Moltisanti (Alessandro Nivola), long-dead father of the series’ Christopher (Michael Imperioli, who opens the film with ridiculous voiceover), has always been more symbol than man. He was a legend. A martyr. An honorable headstone that an aspiring made man could respect. And one whose legacy was a lie. Not only a lie, but a lie that left his son in the hands of a monster. In the show, he was a perfect encapsulation of the life’s fallacy: A lauded and respected badass…whose death was orchestrated by a friend, covered up, and led his family to ruin. But in case that wasn’t clear, in case this magnetic cycle of masculine failure went over people’s heads, The Many Saints of Newark gives us The Sopranos Lite featuring Mr. Moltisanti himself.
Written by showrunner David Chase and series writer Lawrence Konner, and directed by Alan Taylor—consistently solid on TV, winning an Emmy for “Kennedy and Heidi,” and consistently underwhelming on the big screen, winning my scorn for Thor: The Dark World—The Many Saints of Newark tracks the major moments in Moltisanti’s life in order to explain how Tony Soprano came to be, and to show that nothing has changed since the ‘60s and ‘70s.
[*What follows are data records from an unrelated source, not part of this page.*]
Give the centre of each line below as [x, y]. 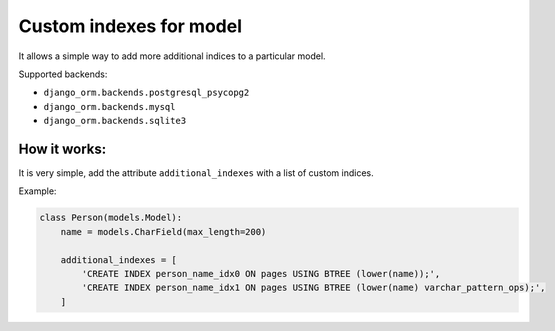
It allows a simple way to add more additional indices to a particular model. [172, 56]
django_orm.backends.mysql [109, 106]
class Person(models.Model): [111, 218]
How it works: [62, 148]
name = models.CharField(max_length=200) [163, 231]
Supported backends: [63, 74]
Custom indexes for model [130, 26]
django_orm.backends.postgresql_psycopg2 [146, 93]

Moltisanti and the Italians see their control of the city (and its organized crime) challenged by an increasingly confident Black community—led by ex-Moltisanti friend/employee Harold McBrayer (Leslie Odom Jr.). If you haven’t seen the show, this’ll give you a watered-down, condensed (probably confusing) version of its message and vibe. If you have, it’ll play like a long recap with all the good stuff replaced by winks and nudges.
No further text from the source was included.